*** Data excerpts ***

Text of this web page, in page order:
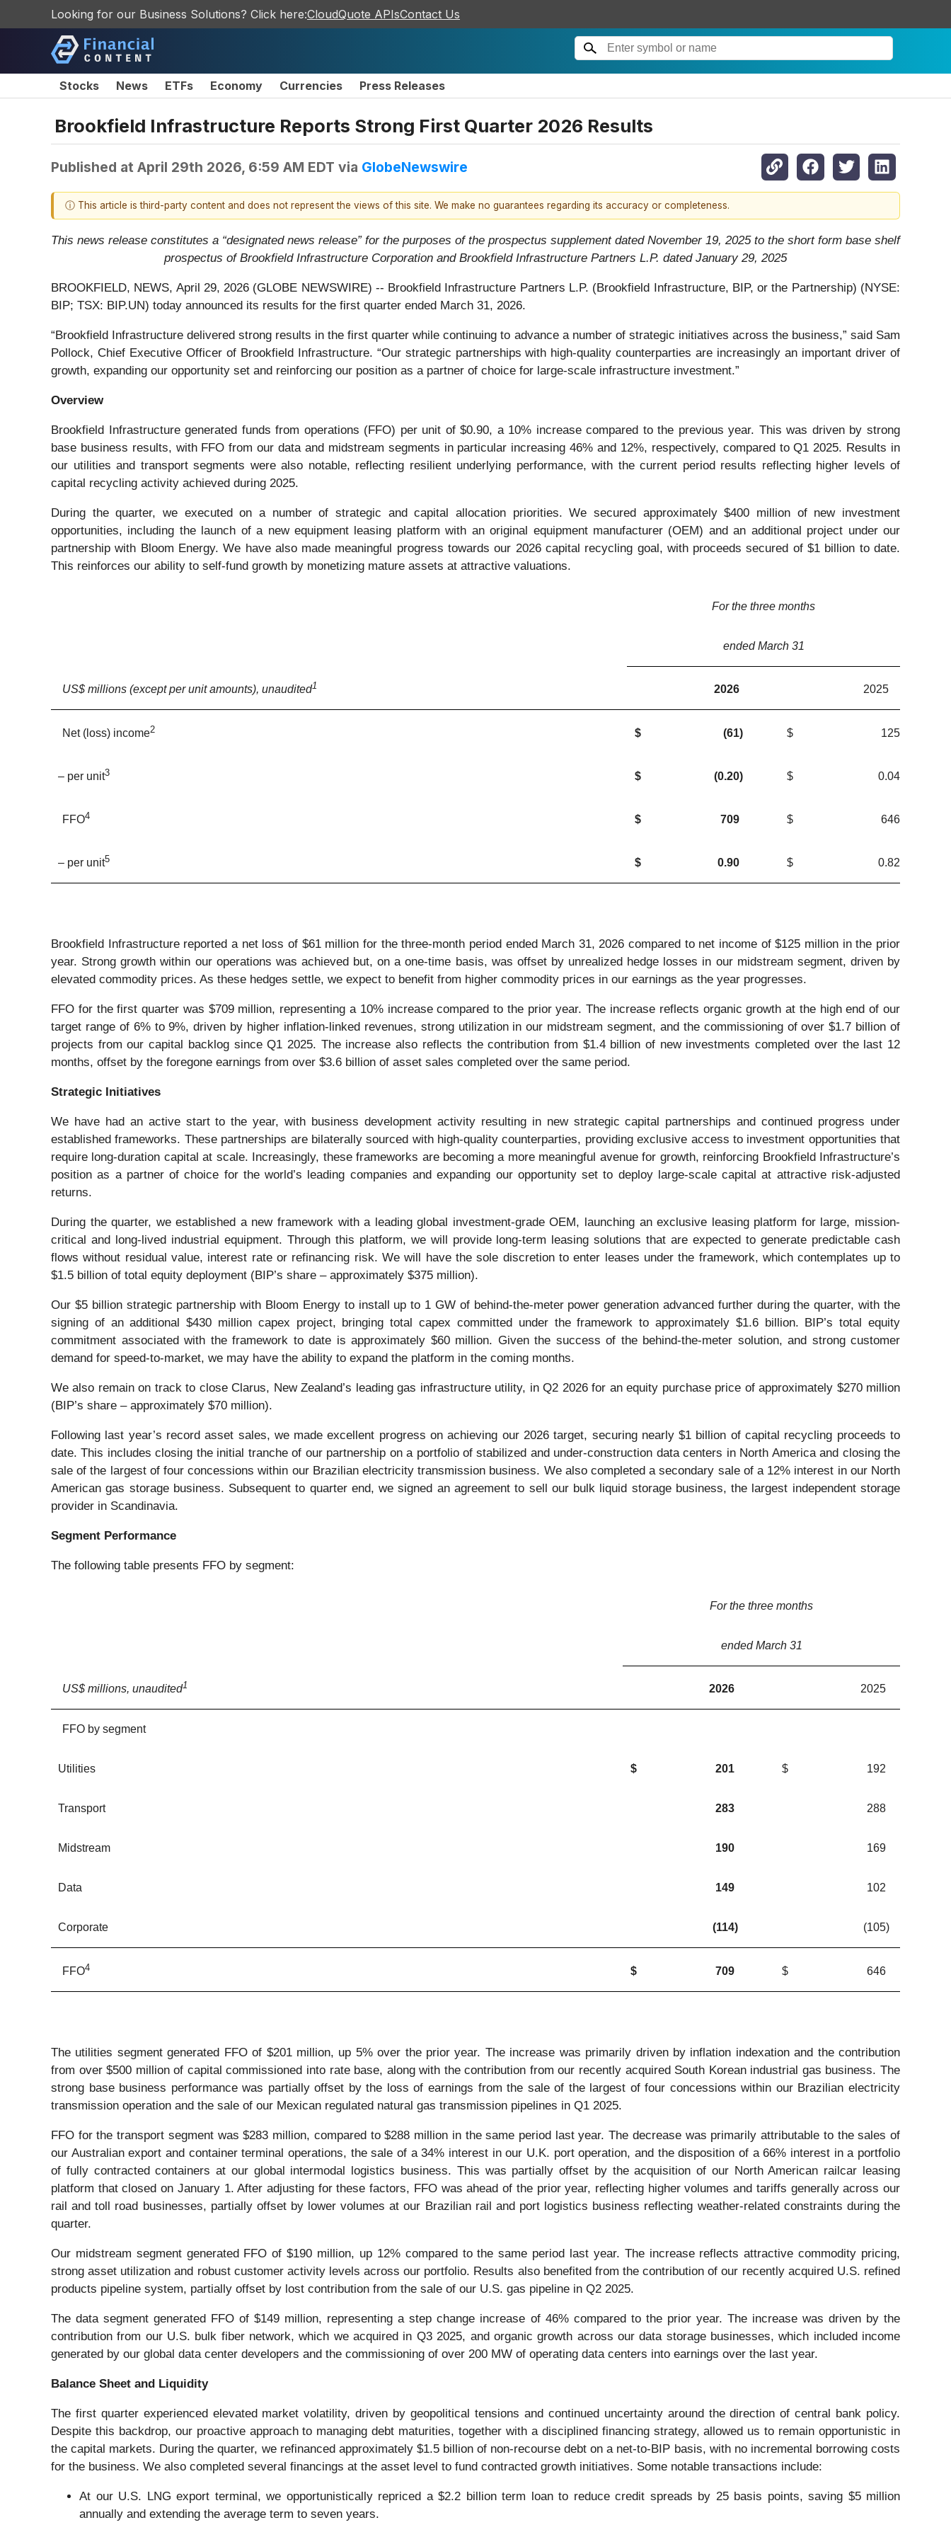
Looking for our Business Solutions? Click here:CloudQuote APIsContact Us
Stocks News ETFs Economy Currencies Press Releases
Brookfield Infrastructure Reports Strong First Quarter 2026 Results
Published at April 29th 2026, 6:59 AM EDT via GlobeNewswire
ⓘ This article is third-party content and does not represent the views of this site. We make no guarantees regarding its accuracy or completeness.
This news release constitutes a “designated news release” for the purposes of the prospectus supplement dated November 19, 2025 to the short form base shelf
prospectus of Brookfield Infrastructure Corporation and Brookfield Infrastructure Partners L.P. dated January 29, 2025
BROOKFIELD, NEWS, April 29, 2026 (GLOBE NEWSWIRE) -- Brookfield Infrastructure Partners L.P. (Brookfield Infrastructure, BIP, or the Partnership) (NYSE:
BIP; TSX: BIP.UN) today announced its results for the first quarter ended March 31, 2026.
“Brookfield Infrastructure delivered strong results in the first quarter while continuing to advance a number of strategic initiatives across the business,” said Sam
Pollock, Chief Executive Officer of Brookfield Infrastructure. “Our strategic partnerships with high-quality counterparties are increasingly an important driver of
growth, expanding our opportunity set and reinforcing our position as a partner of choice for large-scale infrastructure investment.”
Overview
Brookfield Infrastructure generated funds from operations (FFO) per unit of $0.90, a 10% increase compared to the previous year. This was driven by strong
base business results, with FFO from our data and midstream segments in particular increasing 46% and 12%, respectively, compared to Q1 2025. Results in
our utilities and transport segments were also notable, reflecting resilient underlying performance, with the current period results reflecting higher levels of
capital recycling activity achieved during 2025.
During the quarter, we executed on a number of strategic and capital allocation priorities. We secured approximately $400 million of new investment
opportunities, including the launch of a new equipment leasing platform with an original equipment manufacturer (OEM) and an additional project under our
partnership with Bloom Energy. We have also made meaningful progress towards our 2026 capital recycling goal, with proceeds secured of $1 billion to date.
This reinforces our ability to self-fund growth by monetizing mature assets at attractive valuations.
For the three months
ended March 31
US$ millions (except per unit amounts), unaudited1 2026 2025
Net (loss) income2 $ (61) $ 125
– per unit3 $ (0.20) $ 0.04
FFO4 $ 709 $ 646
– per unit5 $ 0.90 $ 0.82
Brookfield Infrastructure reported a net loss of $61 million for the three-month period ended March 31, 2026 compared to net income of $125 million in the prior
year. Strong growth within our operations was achieved but, on a one-time basis, was offset by unrealized hedge losses in our midstream segment, driven by
elevated commodity prices. As these hedges settle, we expect to benefit from higher commodity prices in our earnings as the year progresses.
FFO for the first quarter was $709 million, representing a 10% increase compared to the prior year. The increase reflects organic growth at the high end of our
target range of 6% to 9%, driven by higher inflation-linked revenues, strong utilization in our midstream segment, and the commissioning of over $1.7 billion of
projects from our capital backlog since Q1 2025. The increase also reflects the contribution from $1.4 billion of new investments completed over the last 12
months, offset by the foregone earnings from over $3.6 billion of asset sales completed over the same period.
Strategic Initiatives
We have had an active start to the year, with business development activity resulting in new strategic capital partnerships and continued progress under
established frameworks. These partnerships are bilaterally sourced with high-quality counterparties, providing exclusive access to investment opportunities that
require long-duration capital at scale. Increasingly, these frameworks are becoming a more meaningful avenue for growth, reinforcing Brookfield Infrastructure’s
position as a partner of choice for the world’s leading companies and expanding our opportunity set to deploy large-scale capital at attractive risk-adjusted
returns.
During the quarter, we established a new framework with a leading global investment-grade OEM, launching an exclusive leasing platform for large, mission-
critical and long-lived industrial equipment. Through this platform, we will provide long-term leasing solutions that are expected to generate predictable cash
flows without residual value, interest rate or refinancing risk. We will have the sole discretion to enter leases under the framework, which contemplates up to
$1.5 billion of total equity deployment (BIP’s share – approximately $375 million).
Our $5 billion strategic partnership with Bloom Energy to install up to 1 GW of behind-the-meter power generation advanced further during the quarter, with the
signing of an additional $430 million capex project, bringing total capex committed under the framework to approximately $1.6 billion. BIP’s total equity
commitment associated with the framework to date is approximately $60 million. Given the success of the behind-the-meter solution, and strong customer
demand for speed-to-market, we may have the ability to expand the platform in the coming months.
We also remain on track to close Clarus, New Zealand’s leading gas infrastructure utility, in Q2 2026 for an equity purchase price of approximately $270 million
(BIP’s share – approximately $70 million).
Following last year’s record asset sales, we made excellent progress on achieving our 2026 target, securing nearly $1 billion of capital recycling proceeds to
date. This includes closing the initial tranche of our partnership on a portfolio of stabilized and under-construction data centers in North America and closing the
sale of the largest of four concessions within our Brazilian electricity transmission business. We also completed a secondary sale of a 12% interest in our North
American gas storage business. Subsequent to quarter end, we signed an agreement to sell our bulk liquid storage business, the largest independent storage
provider in Scandinavia.
Segment Performance
The following table presents FFO by segment:
For the three months
ended March 31
US$ millions, unaudited1 2026 2025
FFO by segment
Utilities $ 201 $ 192
Transport 283 288
Midstream 190 169
Data 149 102
Corporate (114) (105)
FFO4 $ 709 $ 646
The utilities segment generated FFO of $201 million, up 5% over the prior year. The increase was primarily driven by inflation indexation and the contribution
from over $500 million of capital commissioned into rate base, along with the contribution from our recently acquired South Korean industrial gas business. The
strong base business performance was partially offset by the loss of earnings from the sale of the largest of four concessions within our Brazilian electricity
transmission operation and the sale of our Mexican regulated natural gas transmission pipelines in Q1 2025.
FFO for the transport segment was $283 million, compared to $288 million in the same period last year. The decrease was primarily attributable to the sales of
our Australian export and container terminal operations, the sale of a 34% interest in our U.K. port operation, and the disposition of a 66% interest in a portfolio
of fully contracted containers at our global intermodal logistics business. This was partially offset by the acquisition of our North American railcar leasing
platform that closed on January 1. After adjusting for these factors, FFO was ahead of the prior year, reflecting higher volumes and tariffs generally across our
rail and toll road businesses, partially offset by lower volumes at our Brazilian rail and port logistics business reflecting weather-related constraints during the
quarter.
Our midstream segment generated FFO of $190 million, up 12% compared to the same period last year. The increase reflects attractive commodity pricing,
strong asset utilization and robust customer activity levels across our portfolio. Results also benefited from the contribution of our recently acquired U.S. refined
products pipeline system, partially offset by lost contribution from the sale of our U.S. gas pipeline in Q2 2025.
The data segment generated FFO of $149 million, representing a step change increase of 46% compared to the prior year. The increase was driven by the
contribution from our U.S. bulk fiber network, which we acquired in Q3 2025, and organic growth across our data storage businesses, which included income
generated by our global data center developers and the commissioning of over 200 MW of operating data centers into earnings over the last year.
Balance Sheet and Liquidity
The first quarter experienced elevated market volatility, driven by geopolitical tensions and continued uncertainty around the direction of central bank policy.
Despite this backdrop, our proactive approach to managing debt maturities, together with a disciplined financing strategy, allowed us to remain opportunistic in
the capital markets. During the quarter, we refinanced approximately $1.5 billion of non-recourse debt on a net-to-BIP basis, with no incremental borrowing costs
for the business. We also completed several financings at the asset level to fund contracted growth initiatives. Some notable transactions include:
At our U.S. LNG export terminal, we opportunistically repriced a $2.2 billion term loan to reduce credit spreads by 25 basis points, saving $5 million
annually and extending the average term to seven years.
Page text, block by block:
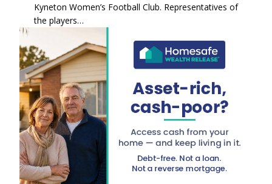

***

Please reproduce, exactly as they appear above, the lines from the line containing "BIP; TSX: BIP.UN)" up to and including the line containing "US$ millions (except".

### Answer to this task:
BIP; TSX: BIP.UN) today announced its results for the first quarter ended March 31, 2026.
“Brookfield Infrastructure delivered strong results in the first quarter while continuing to advance a number of strategic initiatives across the business,” said Sam
Pollock, Chief Executive Officer of Brookfield Infrastructure. “Our strategic partnerships with high-quality counterparties are increasingly an important driver of
growth, expanding our opportunity set and reinforcing our position as a partner of choice for large-scale infrastructure investment.”
Overview
Brookfield Infrastructure generated funds from operations (FFO) per unit of $0.90, a 10% increase compared to the previous year. This was driven by strong
base business results, with FFO from our data and midstream segments in particular increasing 46% and 12%, respectively, compared to Q1 2025. Results in
our utilities and transport segments were also notable, reflecting resilient underlying performance, with the current period results reflecting higher levels of
capital recycling activity achieved during 2025.
During the quarter, we executed on a number of strategic and capital allocation priorities. We secured approximately $400 million of new investment
opportunities, including the launch of a new equipment leasing platform with an original equipment manufacturer (OEM) and an additional project under our
partnership with Bloom Energy. We have also made meaningful progress towards our 2026 capital recycling goal, with proceeds secured of $1 billion to date.
This reinforces our ability to self-fund growth by monetizing mature assets at attractive valuations.
For the three months
ended March 31
US$ millions (except per unit amounts), unaudited1 2026 2025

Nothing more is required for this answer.